**Dataset entries:**
===

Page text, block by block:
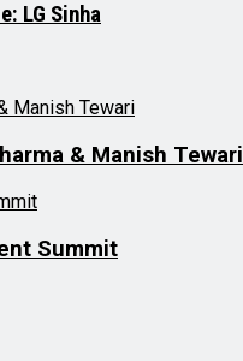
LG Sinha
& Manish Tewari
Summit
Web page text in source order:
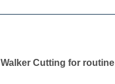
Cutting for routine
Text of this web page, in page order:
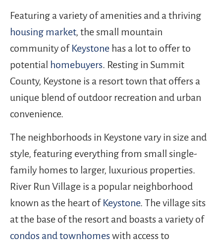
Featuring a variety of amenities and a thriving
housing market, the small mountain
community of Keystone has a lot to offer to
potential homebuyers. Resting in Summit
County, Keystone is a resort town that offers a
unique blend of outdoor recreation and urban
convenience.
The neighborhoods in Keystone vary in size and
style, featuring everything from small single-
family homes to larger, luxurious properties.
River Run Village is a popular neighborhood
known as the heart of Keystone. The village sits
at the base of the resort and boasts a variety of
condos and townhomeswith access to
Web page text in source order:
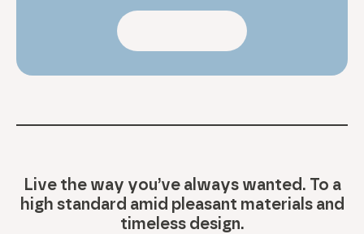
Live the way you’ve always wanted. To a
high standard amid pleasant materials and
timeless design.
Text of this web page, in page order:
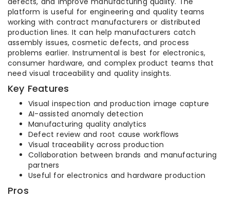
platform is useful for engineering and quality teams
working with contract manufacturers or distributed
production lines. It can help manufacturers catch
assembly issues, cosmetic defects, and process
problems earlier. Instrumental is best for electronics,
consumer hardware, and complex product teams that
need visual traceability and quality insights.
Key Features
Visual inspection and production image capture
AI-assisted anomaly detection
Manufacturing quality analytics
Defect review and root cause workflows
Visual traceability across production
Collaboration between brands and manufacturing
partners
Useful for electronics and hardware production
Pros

===

**WHAT YOU WILL DO:** Could you write out every record exactly, leaving the pictures out?

**RESULT FOR THIS EXERCISE:**
Page text, block by block:
LG Sinha
& Manish Tewari
Summit
Web page text in source order:
Cutting for routine
Text of this web page, in page order:
Featuring a variety of amenities and a thriving
housing market, the small mountain
community of Keystone has a lot to offer to
potential homebuyers. Resting in Summit
County, Keystone is a resort town that offers a
unique blend of outdoor recreation and urban
convenience.
The neighborhoods in Keystone vary in size and
style, featuring everything from small single-
family homes to larger, luxurious properties.
River Run Village is a popular neighborhood
known as the heart of Keystone. The village sits
at the base of the resort and boasts a variety of
condos and townhomeswith access to
Web page text in source order:
Live the way you’ve always wanted. To a
high standard amid pleasant materials and
timeless design.
Text of this web page, in page order:
platform is useful for engineering and quality teams
working with contract manufacturers or distributed
production lines. It can help manufacturers catch
assembly issues, cosmetic defects, and process
problems earlier. Instrumental is best for electronics,
consumer hardware, and complex product teams that
need visual traceability and quality insights.
Key Features
Visual inspection and production image capture
AI-assisted anomaly detection
Manufacturing quality analytics
Defect review and root cause workflows
Visual traceability across production
Collaboration between brands and manufacturing
partners
Useful for electronics and hardware production
Pros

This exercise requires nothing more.